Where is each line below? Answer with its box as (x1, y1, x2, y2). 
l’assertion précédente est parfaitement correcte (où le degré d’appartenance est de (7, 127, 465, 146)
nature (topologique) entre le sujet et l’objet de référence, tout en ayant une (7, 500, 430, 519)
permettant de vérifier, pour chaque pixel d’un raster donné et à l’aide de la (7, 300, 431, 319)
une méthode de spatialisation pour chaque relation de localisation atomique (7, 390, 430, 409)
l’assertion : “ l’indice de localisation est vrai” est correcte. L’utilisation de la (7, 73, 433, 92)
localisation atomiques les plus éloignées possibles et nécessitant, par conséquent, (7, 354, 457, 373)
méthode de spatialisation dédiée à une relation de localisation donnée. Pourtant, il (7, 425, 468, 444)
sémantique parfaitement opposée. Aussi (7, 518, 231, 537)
····················
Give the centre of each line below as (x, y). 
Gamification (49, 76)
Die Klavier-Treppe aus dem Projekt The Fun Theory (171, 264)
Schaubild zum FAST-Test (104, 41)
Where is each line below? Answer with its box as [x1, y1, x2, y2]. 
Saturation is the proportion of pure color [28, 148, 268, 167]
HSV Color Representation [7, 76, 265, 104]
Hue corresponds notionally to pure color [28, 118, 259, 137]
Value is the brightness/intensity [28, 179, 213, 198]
····················
_ACTIVITY_:
Give back, exactly as written, the stretch from the line with "Hue corresponds notionally" through the line with "Value is the", and no other lines from the records above.

_EXPECTED ANSWER_:
Hue corresponds notionally to pure color [28, 118, 259, 137]
Value is the brightness/intensity [28, 179, 213, 198]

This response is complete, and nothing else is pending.